╭──

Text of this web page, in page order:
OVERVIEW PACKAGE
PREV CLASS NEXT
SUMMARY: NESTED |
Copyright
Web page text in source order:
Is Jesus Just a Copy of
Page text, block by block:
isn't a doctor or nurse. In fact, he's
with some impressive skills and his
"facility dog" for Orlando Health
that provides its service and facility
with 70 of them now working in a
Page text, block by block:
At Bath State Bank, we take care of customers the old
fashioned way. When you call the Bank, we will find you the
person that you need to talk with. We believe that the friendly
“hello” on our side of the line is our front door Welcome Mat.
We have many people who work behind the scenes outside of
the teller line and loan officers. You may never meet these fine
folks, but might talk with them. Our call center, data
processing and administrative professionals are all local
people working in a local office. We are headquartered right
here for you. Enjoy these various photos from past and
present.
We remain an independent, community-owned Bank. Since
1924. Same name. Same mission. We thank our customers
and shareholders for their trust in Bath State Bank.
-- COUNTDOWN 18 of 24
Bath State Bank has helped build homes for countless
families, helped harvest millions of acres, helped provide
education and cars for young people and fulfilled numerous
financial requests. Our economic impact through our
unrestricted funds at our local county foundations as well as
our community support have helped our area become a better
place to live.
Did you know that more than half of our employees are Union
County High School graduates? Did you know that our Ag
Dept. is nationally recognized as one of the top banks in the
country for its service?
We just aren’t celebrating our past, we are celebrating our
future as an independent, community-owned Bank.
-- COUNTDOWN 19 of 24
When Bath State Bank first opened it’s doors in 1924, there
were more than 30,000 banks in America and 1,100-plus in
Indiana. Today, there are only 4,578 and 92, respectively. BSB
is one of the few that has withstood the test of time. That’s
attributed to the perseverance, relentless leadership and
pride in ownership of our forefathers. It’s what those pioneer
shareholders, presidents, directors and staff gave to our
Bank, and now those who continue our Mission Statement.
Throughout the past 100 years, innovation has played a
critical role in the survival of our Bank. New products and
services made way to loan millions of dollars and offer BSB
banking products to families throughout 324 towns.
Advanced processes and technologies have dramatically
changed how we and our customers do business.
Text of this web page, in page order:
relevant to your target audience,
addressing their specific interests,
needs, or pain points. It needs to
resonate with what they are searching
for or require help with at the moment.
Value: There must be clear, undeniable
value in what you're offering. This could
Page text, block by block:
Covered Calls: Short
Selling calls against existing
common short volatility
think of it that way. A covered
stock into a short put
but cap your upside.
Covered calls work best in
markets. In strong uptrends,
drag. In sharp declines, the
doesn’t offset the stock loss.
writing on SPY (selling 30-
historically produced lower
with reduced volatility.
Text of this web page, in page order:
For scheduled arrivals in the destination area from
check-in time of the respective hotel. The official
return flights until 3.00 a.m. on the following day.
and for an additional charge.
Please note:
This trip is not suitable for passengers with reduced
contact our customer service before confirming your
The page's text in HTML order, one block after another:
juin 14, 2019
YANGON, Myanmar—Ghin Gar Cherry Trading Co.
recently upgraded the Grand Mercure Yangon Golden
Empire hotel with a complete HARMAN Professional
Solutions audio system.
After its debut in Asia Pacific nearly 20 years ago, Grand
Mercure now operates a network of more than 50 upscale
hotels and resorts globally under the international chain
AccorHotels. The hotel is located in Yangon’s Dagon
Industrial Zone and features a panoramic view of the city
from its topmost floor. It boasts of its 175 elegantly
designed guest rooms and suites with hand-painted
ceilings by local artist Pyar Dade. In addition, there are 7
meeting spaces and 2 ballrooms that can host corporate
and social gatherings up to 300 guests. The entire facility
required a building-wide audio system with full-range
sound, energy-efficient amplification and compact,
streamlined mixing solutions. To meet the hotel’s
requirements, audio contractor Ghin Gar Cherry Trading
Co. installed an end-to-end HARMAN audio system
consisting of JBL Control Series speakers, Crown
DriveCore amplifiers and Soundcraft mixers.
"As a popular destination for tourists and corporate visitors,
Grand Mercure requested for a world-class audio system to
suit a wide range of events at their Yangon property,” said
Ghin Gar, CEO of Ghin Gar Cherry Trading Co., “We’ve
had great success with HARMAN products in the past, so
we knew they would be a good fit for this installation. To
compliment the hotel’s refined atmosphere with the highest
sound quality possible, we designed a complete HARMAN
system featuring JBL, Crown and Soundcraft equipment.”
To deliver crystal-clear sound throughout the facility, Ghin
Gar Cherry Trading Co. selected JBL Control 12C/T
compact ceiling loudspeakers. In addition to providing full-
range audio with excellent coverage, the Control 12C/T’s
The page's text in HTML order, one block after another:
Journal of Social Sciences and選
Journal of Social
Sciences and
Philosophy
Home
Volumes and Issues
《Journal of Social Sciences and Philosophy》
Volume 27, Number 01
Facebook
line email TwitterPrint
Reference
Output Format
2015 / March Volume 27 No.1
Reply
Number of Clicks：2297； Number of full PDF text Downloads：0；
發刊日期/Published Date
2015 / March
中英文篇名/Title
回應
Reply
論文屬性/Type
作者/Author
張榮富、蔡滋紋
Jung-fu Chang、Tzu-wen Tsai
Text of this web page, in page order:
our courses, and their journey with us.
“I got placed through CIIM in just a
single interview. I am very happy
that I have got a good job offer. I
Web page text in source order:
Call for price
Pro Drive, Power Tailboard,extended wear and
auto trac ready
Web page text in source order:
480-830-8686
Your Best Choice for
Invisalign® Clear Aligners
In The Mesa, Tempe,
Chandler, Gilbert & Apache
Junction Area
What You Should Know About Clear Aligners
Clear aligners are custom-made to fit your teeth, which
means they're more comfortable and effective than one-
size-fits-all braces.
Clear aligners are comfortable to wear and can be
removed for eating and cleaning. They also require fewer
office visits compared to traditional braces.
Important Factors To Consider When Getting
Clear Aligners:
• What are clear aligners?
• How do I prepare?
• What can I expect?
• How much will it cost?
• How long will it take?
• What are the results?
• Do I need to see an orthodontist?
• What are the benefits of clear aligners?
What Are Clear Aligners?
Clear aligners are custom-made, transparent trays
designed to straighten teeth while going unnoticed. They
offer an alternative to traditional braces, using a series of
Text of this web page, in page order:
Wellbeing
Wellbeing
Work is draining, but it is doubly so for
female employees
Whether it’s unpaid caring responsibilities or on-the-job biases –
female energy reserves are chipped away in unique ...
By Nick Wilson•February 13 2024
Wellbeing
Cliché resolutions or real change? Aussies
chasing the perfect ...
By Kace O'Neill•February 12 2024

╰──

Your instructions:
Word for word, write out each entry shown above.

Output below:
Text of this web page, in page order:
OVERVIEW PACKAGE
PREV CLASS NEXT
SUMMARY: NESTED |
Copyright
Web page text in source order:
Is Jesus Just a Copy of
Page text, block by block:
isn't a doctor or nurse. In fact, he's
with some impressive skills and his
"facility dog" for Orlando Health
that provides its service and facility
with 70 of them now working in a
Page text, block by block:
At Bath State Bank, we take care of customers the old
fashioned way. When you call the Bank, we will find you the
person that you need to talk with. We believe that the friendly
“hello” on our side of the line is our front door Welcome Mat.
We have many people who work behind the scenes outside of
the teller line and loan officers. You may never meet these fine
folks, but might talk with them. Our call center, data
processing and administrative professionals are all local
people working in a local office. We are headquartered right
here for you. Enjoy these various photos from past and
present.
We remain an independent, community-owned Bank. Since
1924. Same name. Same mission. We thank our customers
and shareholders for their trust in Bath State Bank.
-- COUNTDOWN 18 of 24
Bath State Bank has helped build homes for countless
families, helped harvest millions of acres, helped provide
education and cars for young people and fulfilled numerous
financial requests. Our economic impact through our
unrestricted funds at our local county foundations as well as
our community support have helped our area become a better
place to live.
Did you know that more than half of our employees are Union
County High School graduates? Did you know that our Ag
Dept. is nationally recognized as one of the top banks in the
country for its service?
We just aren’t celebrating our past, we are celebrating our
future as an independent, community-owned Bank.
-- COUNTDOWN 19 of 24
When Bath State Bank first opened it’s doors in 1924, there
were more than 30,000 banks in America and 1,100-plus in
Indiana. Today, there are only 4,578 and 92, respectively. BSB
is one of the few that has withstood the test of time. That’s
attributed to the perseverance, relentless leadership and
pride in ownership of our forefathers. It’s what those pioneer
shareholders, presidents, directors and staff gave to our
Bank, and now those who continue our Mission Statement.
Throughout the past 100 years, innovation has played a
critical role in the survival of our Bank. New products and
services made way to loan millions of dollars and offer BSB
banking products to families throughout 324 towns.
Advanced processes and technologies have dramatically
changed how we and our customers do business.
Text of this web page, in page order:
relevant to your target audience,
addressing their specific interests,
needs, or pain points. It needs to
resonate with what they are searching
for or require help with at the moment.
Value: There must be clear, undeniable
value in what you're offering. This could
Page text, block by block:
Covered Calls: Short
Selling calls against existing
common short volatility
think of it that way. A covered
stock into a short put
but cap your upside.
Covered calls work best in
markets. In strong uptrends,
drag. In sharp declines, the
doesn’t offset the stock loss.
writing on SPY (selling 30-
historically produced lower
with reduced volatility.
Text of this web page, in page order:
For scheduled arrivals in the destination area from
check-in time of the respective hotel. The official
return flights until 3.00 a.m. on the following day.
and for an additional charge.
Please note:
This trip is not suitable for passengers with reduced
contact our customer service before confirming your
The page's text in HTML order, one block after another:
juin 14, 2019
YANGON, Myanmar—Ghin Gar Cherry Trading Co.
recently upgraded the Grand Mercure Yangon Golden
Empire hotel with a complete HARMAN Professional
Solutions audio system.
After its debut in Asia Pacific nearly 20 years ago, Grand
Mercure now operates a network of more than 50 upscale
hotels and resorts globally under the international chain
AccorHotels. The hotel is located in Yangon’s Dagon
Industrial Zone and features a panoramic view of the city
from its topmost floor. It boasts of its 175 elegantly
designed guest rooms and suites with hand-painted
ceilings by local artist Pyar Dade. In addition, there are 7
meeting spaces and 2 ballrooms that can host corporate
and social gatherings up to 300 guests. The entire facility
required a building-wide audio system with full-range
sound, energy-efficient amplification and compact,
streamlined mixing solutions. To meet the hotel’s
requirements, audio contractor Ghin Gar Cherry Trading
Co. installed an end-to-end HARMAN audio system
consisting of JBL Control Series speakers, Crown
DriveCore amplifiers and Soundcraft mixers.
"As a popular destination for tourists and corporate visitors,
Grand Mercure requested for a world-class audio system to
suit a wide range of events at their Yangon property,” said
Ghin Gar, CEO of Ghin Gar Cherry Trading Co., “We’ve
had great success with HARMAN products in the past, so
we knew they would be a good fit for this installation. To
compliment the hotel’s refined atmosphere with the highest
sound quality possible, we designed a complete HARMAN
system featuring JBL, Crown and Soundcraft equipment.”
To deliver crystal-clear sound throughout the facility, Ghin
Gar Cherry Trading Co. selected JBL Control 12C/T
compact ceiling loudspeakers. In addition to providing full-
range audio with excellent coverage, the Control 12C/T’s
The page's text in HTML order, one block after another:
Journal of Social Sciences and選
Journal of Social
Sciences and
Philosophy
Home
Volumes and Issues
《Journal of Social Sciences and Philosophy》
Volume 27, Number 01
Facebook
line email TwitterPrint
Reference
Output Format
2015 / March Volume 27 No.1
Reply
Number of Clicks：2297； Number of full PDF text Downloads：0；
發刊日期/Published Date
2015 / March
中英文篇名/Title
回應
Reply
論文屬性/Type
作者/Author
張榮富、蔡滋紋
Jung-fu Chang、Tzu-wen Tsai
Text of this web page, in page order:
our courses, and their journey with us.
“I got placed through CIIM in just a
single interview. I am very happy
that I have got a good job offer. I
Web page text in source order:
Call for price
Pro Drive, Power Tailboard,extended wear and
auto trac ready
Web page text in source order:
480-830-8686
Your Best Choice for
Invisalign® Clear Aligners
In The Mesa, Tempe,
Chandler, Gilbert & Apache
Junction Area
What You Should Know About Clear Aligners
Clear aligners are custom-made to fit your teeth, which
means they're more comfortable and effective than one-
size-fits-all braces.
Clear aligners are comfortable to wear and can be
removed for eating and cleaning. They also require fewer
office visits compared to traditional braces.
Important Factors To Consider When Getting
Clear Aligners:
• What are clear aligners?
• How do I prepare?
• What can I expect?
• How much will it cost?
• How long will it take?
• What are the results?
• Do I need to see an orthodontist?
• What are the benefits of clear aligners?
What Are Clear Aligners?
Clear aligners are custom-made, transparent trays
designed to straighten teeth while going unnoticed. They
offer an alternative to traditional braces, using a series of
Text of this web page, in page order:
Wellbeing
Wellbeing
Work is draining, but it is doubly so for
female employees
Whether it’s unpaid caring responsibilities or on-the-job biases –
female energy reserves are chipped away in unique ...
By Nick Wilson•February 13 2024
Wellbeing
Cliché resolutions or real change? Aussies
chasing the perfect ...
By Kace O'Neill•February 12 2024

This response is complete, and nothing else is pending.